Kegiatan tersebut menjadi wujud nyata sinergi antara TNI dan masyarakat dalam menjaga kebersihan fasilitas umum, khususnya rumah ibadah. Sejak pagi hari, personel Satgas dan warga bergotong royong membersihkan halaman gereja, memangkas rumput liar, meratakan tanah, serta mengumpulkan dedaunan yang selanjutnya dimanfaatkan menjadi kompos untuk mendukung penghijauan di sekitar area gereja.
Dengan menggunakan peralatan sederhana seperti cangkul dan parang, seluruh peserta bekerja bahu-membahu menciptakan lingkungan gereja yang bersih, sehat, dan nyaman sehingga dapat memberikan kenyamanan bagi jemaat saat melaksanakan ibadah.
Kehadiran prajurit Satgas Pamtas dalam kegiatan tersebut mendapat apresiasi dari tokoh agama dan masyarakat setempat.
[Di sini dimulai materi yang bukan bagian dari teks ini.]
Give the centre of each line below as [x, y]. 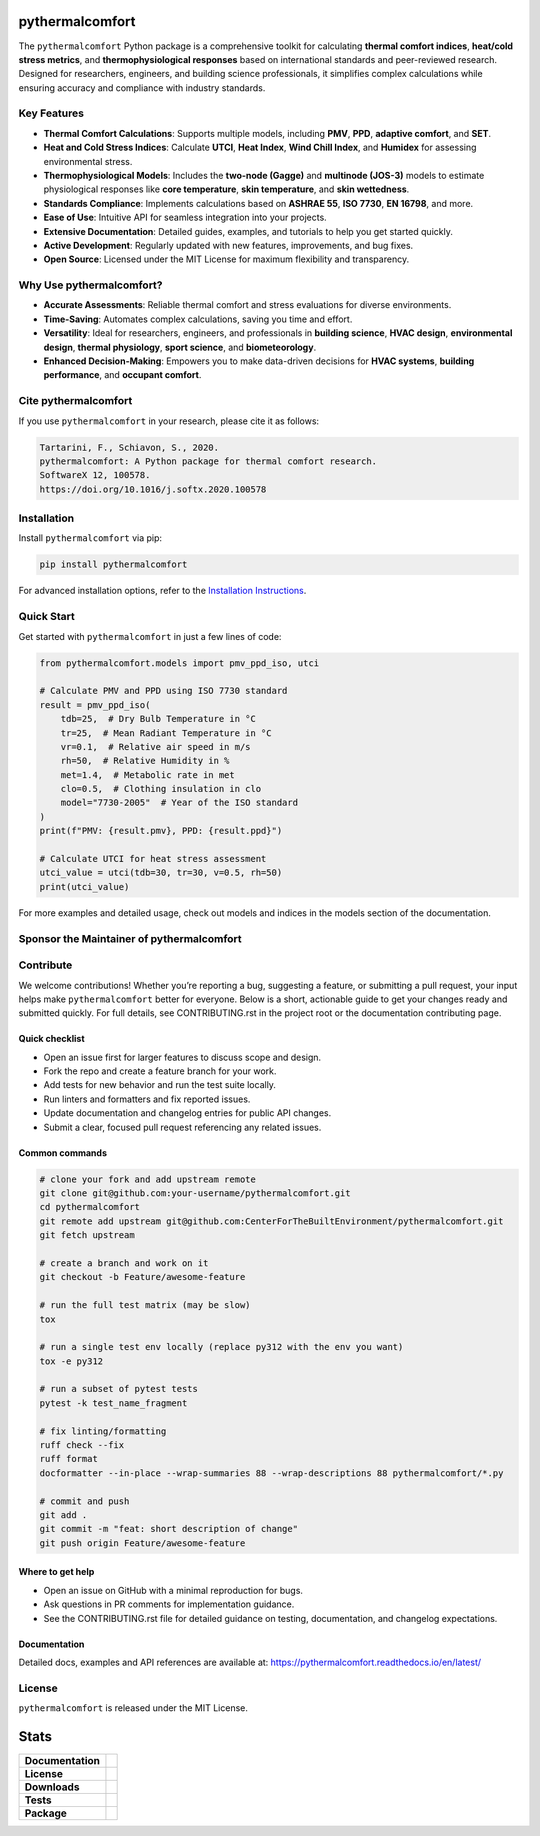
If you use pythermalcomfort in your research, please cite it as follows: [169, 421]
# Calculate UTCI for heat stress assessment [153, 859]
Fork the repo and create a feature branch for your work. [160, 1071]
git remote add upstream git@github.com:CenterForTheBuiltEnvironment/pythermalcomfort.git [271, 1221]
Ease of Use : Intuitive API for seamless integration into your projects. [185, 217]
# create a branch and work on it [124, 1263]
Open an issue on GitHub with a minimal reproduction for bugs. [173, 1590]
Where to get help [56, 1572]

Mereka menilai kepedulian TNI tidak hanya membantu menjaga kebersihan lingkungan, tetapi juga mampu menumbuhkan semangat gotong royong serta meningkatkan kesadaran masyarakat untuk terus merawat fasilitas umum secara bersama-sama.
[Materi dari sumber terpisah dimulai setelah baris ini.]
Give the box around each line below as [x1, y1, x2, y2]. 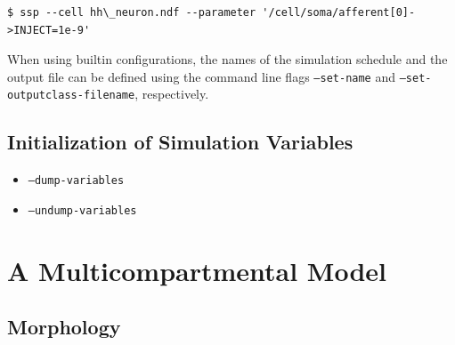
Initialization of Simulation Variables [7, 128, 353, 156]
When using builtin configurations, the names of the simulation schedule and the [7, 50, 448, 68]
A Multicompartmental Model [7, 252, 387, 288]
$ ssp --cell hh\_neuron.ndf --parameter [7, 6, 256, 19]
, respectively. [134, 84, 209, 103]
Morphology [7, 313, 121, 341]
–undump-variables [28, 204, 137, 217]
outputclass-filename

Lebih dari sekadar kerja bakti, kegiatan ini menjadi simbol kuatnya hubungan harmonis antara TNI dan masyarakat di wilayah perbatasan. Melalui kebersamaan tersebut, nilai-nilai toleransi, persaudaraan, dan kemanunggalan TNI dengan rakyat terus dipelihara sebagai fondasi dalam menjaga persatuan dan memperkuat kehidupan bermasyarakat di kawasan perbatasan Indonesia.